In [1]:
import pandas as pd
import os

# Function to convert text files to CSV with space as delimiter
def txt_to_csv(file_path):
    csv_file_path = file_path.replace('.txt', '.csv')
    with open(file_path, 'r') as txt_file:
        lines = txt_file.readlines()
        with open(csv_file_path, 'w') as csv_file:
            for line in lines:
                csv_file.write(','.join(line.split()) + '\n')

# List of folder paths for each city along with city names
city_folders = [('chi_daily_average_febmarchapril', 'Chicago'), 
                ('mia_daily_average_febmarchapril', 'Miami'), 
                ('nyc_daily_average_febmarchapril', 'New York'), 
                ('aus_daily_average_febmarchapril', 'Austin')]

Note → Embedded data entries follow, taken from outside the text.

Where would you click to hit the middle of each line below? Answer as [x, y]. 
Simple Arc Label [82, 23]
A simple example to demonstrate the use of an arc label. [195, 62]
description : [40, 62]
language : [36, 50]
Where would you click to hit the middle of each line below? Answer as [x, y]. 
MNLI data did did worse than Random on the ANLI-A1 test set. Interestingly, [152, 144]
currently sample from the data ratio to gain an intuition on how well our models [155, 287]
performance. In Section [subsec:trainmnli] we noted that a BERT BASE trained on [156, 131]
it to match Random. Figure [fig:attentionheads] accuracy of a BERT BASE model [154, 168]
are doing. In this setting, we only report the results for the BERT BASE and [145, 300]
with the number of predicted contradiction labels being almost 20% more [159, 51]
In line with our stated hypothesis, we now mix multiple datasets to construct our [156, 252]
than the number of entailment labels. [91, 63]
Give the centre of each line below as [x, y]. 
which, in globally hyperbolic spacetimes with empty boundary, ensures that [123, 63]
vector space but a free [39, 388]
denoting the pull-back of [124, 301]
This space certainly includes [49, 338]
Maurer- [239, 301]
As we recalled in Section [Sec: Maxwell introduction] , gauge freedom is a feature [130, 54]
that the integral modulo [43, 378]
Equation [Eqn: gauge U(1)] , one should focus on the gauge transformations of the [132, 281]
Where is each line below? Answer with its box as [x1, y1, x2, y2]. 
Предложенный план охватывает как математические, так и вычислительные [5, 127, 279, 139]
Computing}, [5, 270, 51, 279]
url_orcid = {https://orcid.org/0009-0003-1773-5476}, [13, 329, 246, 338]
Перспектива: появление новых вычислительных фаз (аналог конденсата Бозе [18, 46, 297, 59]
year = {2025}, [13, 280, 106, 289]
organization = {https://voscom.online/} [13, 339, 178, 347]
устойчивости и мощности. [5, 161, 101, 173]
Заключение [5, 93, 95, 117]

# Initialize an empty list to store all DataFrames
all_dataframes = []

# Determine the number of days in March 2024
current_year = 2024
current_month = 3
num_days_march_2024 = 18

# Iterate over each city folder
for folder_path, city_name in city_folders:
    # Iterate over each file in the folder
    for file_name in os.listdir(folder_path):
        # Convert text file to CSV
        if file_name.endswith('.txt'):
            txt_file_path = os.path.join(folder_path, file_name)
            txt_to_csv(txt_file_path)
            file_name = file_name.replace('.txt', '.csv')
        
        # Extract month information from the file name
        file_name_parts = file_name.split('_')[1].split('-')
        year, month = file_name_parts[0], file_name_parts[1].replace('.csv', '')
        month_abbr = pd.to_datetime(month, format='%m').strftime('%b')
        
        # Determine the number of days in the current month
        if month == '02':
            num_days = 28 if not (int(year) % 4 == 0 and (int(year) % 100 != 0 or int(year) % 400 == 0)) else 29  # Leap year check
        elif month in ['04', '06', '09', '11']:
            num_days = 30
        elif year == str(current_year) and month == str(current_month):
            num_days = num_days_march_2024
        else:
            num_days = 31

        # Read the CSV file into a DataFrame
        df = pd.read_csv(os.path.join(folder_path, file_name))
        
        df = df.iloc[:, :3]
        df = df.iloc[num_days + 3:, :]
        
        # Skip lines containing "Min", "Max", "Avg"
        df = df[~df.iloc[:, 0].str.contains('Min|Max|Avg|Total')]
        
        # Temperature DataFrame
        temp_df = df.iloc[0:num_days, 0:3].reset_index(drop=True)
        temp_df.columns = ['Max_Temp', 'Avg_Temp', 'Min_Temp']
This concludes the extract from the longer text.